### Exercise
The full set of records must be returned exactly, character for character.

### Extracted entries
━━━━

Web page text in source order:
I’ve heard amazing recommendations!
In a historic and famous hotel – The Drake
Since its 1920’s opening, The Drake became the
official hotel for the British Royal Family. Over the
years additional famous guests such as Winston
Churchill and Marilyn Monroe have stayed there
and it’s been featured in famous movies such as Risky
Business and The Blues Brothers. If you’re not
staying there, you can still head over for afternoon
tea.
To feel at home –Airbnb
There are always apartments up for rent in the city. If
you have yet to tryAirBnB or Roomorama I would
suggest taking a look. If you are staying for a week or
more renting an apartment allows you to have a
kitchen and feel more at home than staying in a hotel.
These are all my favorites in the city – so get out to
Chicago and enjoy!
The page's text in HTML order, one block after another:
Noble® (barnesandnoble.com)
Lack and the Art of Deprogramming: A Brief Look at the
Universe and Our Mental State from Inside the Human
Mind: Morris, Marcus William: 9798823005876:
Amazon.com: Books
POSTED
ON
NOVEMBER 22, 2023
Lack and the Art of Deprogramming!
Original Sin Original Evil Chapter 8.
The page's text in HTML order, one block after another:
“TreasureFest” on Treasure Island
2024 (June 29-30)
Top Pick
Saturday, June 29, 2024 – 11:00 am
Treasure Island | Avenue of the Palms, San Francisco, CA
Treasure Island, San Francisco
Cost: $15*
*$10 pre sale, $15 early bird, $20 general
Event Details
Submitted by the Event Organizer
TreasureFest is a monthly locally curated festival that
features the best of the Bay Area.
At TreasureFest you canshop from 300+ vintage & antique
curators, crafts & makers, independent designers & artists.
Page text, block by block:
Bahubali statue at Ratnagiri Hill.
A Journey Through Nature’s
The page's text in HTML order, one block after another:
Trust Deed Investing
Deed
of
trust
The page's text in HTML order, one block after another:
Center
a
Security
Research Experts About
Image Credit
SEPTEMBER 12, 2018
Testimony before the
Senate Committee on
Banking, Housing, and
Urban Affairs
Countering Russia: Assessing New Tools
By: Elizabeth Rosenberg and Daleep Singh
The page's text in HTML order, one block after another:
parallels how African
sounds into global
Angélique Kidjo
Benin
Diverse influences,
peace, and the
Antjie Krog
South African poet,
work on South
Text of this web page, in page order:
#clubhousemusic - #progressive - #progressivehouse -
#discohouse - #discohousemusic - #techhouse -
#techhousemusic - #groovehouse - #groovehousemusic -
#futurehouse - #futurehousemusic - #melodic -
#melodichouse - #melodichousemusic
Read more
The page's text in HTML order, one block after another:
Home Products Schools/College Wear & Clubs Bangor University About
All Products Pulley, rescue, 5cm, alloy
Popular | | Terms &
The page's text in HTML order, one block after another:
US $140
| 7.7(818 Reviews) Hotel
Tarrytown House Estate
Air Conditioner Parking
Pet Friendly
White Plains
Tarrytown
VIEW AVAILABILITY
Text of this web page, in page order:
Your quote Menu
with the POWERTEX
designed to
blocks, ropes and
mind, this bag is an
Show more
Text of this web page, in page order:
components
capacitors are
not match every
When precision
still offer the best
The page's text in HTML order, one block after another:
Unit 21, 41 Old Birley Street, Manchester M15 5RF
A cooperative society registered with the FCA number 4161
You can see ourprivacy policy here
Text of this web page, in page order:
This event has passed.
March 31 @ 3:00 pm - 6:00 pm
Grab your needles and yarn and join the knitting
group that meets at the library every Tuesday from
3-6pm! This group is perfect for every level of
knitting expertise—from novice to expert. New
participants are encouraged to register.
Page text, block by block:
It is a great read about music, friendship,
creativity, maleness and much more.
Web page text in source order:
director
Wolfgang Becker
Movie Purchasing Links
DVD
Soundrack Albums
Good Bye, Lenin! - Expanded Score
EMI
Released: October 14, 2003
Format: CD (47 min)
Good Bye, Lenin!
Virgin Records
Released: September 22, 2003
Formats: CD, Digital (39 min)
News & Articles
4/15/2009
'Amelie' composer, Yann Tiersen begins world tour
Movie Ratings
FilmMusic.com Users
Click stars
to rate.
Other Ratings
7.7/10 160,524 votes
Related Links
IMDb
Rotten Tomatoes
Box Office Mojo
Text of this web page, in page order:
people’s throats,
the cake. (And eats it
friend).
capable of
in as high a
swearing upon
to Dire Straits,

━━━━

### Task result
Web page text in source order:
I’ve heard amazing recommendations!
In a historic and famous hotel – The Drake
Since its 1920’s opening, The Drake became the
official hotel for the British Royal Family. Over the
years additional famous guests such as Winston
Churchill and Marilyn Monroe have stayed there
and it’s been featured in famous movies such as Risky
Business and The Blues Brothers. If you’re not
staying there, you can still head over for afternoon
tea.
To feel at home –Airbnb
There are always apartments up for rent in the city. If
you have yet to tryAirBnB or Roomorama I would
suggest taking a look. If you are staying for a week or
more renting an apartment allows you to have a
kitchen and feel more at home than staying in a hotel.
These are all my favorites in the city – so get out to
Chicago and enjoy!
The page's text in HTML order, one block after another:
Noble® (barnesandnoble.com)
Lack and the Art of Deprogramming: A Brief Look at the
Universe and Our Mental State from Inside the Human
Mind: Morris, Marcus William: 9798823005876:
Amazon.com: Books
POSTED
ON
NOVEMBER 22, 2023
Lack and the Art of Deprogramming!
Original Sin Original Evil Chapter 8.
The page's text in HTML order, one block after another:
“TreasureFest” on Treasure Island
2024 (June 29-30)
Top Pick
Saturday, June 29, 2024 – 11:00 am
Treasure Island | Avenue of the Palms, San Francisco, CA
Treasure Island, San Francisco
Cost: $15*
*$10 pre sale, $15 early bird, $20 general
Event Details
Submitted by the Event Organizer
TreasureFest is a monthly locally curated festival that
features the best of the Bay Area.
At TreasureFest you canshop from 300+ vintage & antique
curators, crafts & makers, independent designers & artists.
Page text, block by block:
Bahubali statue at Ratnagiri Hill.
A Journey Through Nature’s
The page's text in HTML order, one block after another:
Trust Deed Investing
Deed
of
trust
The page's text in HTML order, one block after another:
Center
a
Security
Research Experts About
Image Credit
SEPTEMBER 12, 2018
Testimony before the
Senate Committee on
Banking, Housing, and
Urban Affairs
Countering Russia: Assessing New Tools
By: Elizabeth Rosenberg and Daleep Singh
The page's text in HTML order, one block after another:
parallels how African
sounds into global
Angélique Kidjo
Benin
Diverse influences,
peace, and the
Antjie Krog
South African poet,
work on South
Text of this web page, in page order:
#clubhousemusic - #progressive - #progressivehouse -
#discohouse - #discohousemusic - #techhouse -
#techhousemusic - #groovehouse - #groovehousemusic -
#futurehouse - #futurehousemusic - #melodic -
#melodichouse - #melodichousemusic
Read more
The page's text in HTML order, one block after another:
Home Products Schools/College Wear & Clubs Bangor University About
All Products Pulley, rescue, 5cm, alloy
Popular | | Terms &
The page's text in HTML order, one block after another:
US $140
| 7.7(818 Reviews) Hotel
Tarrytown House Estate
Air Conditioner Parking
Pet Friendly
White Plains
Tarrytown
VIEW AVAILABILITY
Text of this web page, in page order:
Your quote Menu
with the POWERTEX
designed to
blocks, ropes and
mind, this bag is an
Show more
Text of this web page, in page order:
components
capacitors are
not match every
When precision
still offer the best
The page's text in HTML order, one block after another:
Unit 21, 41 Old Birley Street, Manchester M15 5RF
A cooperative society registered with the FCA number 4161
You can see ourprivacy policy here
Text of this web page, in page order:
This event has passed.
March 31 @ 3:00 pm - 6:00 pm
Grab your needles and yarn and join the knitting
group that meets at the library every Tuesday from
3-6pm! This group is perfect for every level of
knitting expertise—from novice to expert. New
participants are encouraged to register.
Page text, block by block:
It is a great read about music, friendship,
creativity, maleness and much more.
Web page text in source order:
director
Wolfgang Becker
Movie Purchasing Links
DVD
Soundrack Albums
Good Bye, Lenin! - Expanded Score
EMI
Released: October 14, 2003
Format: CD (47 min)
Good Bye, Lenin!
Virgin Records
Released: September 22, 2003
Formats: CD, Digital (39 min)
News & Articles
4/15/2009
'Amelie' composer, Yann Tiersen begins world tour
Movie Ratings
FilmMusic.com Users
Click stars
to rate.
Other Ratings
7.7/10 160,524 votes
Related Links
IMDb
Rotten Tomatoes
Box Office Mojo
Text of this web page, in page order:
people’s throats,
the cake. (And eats it
friend).
capable of
in as high a
swearing upon
to Dire Straits,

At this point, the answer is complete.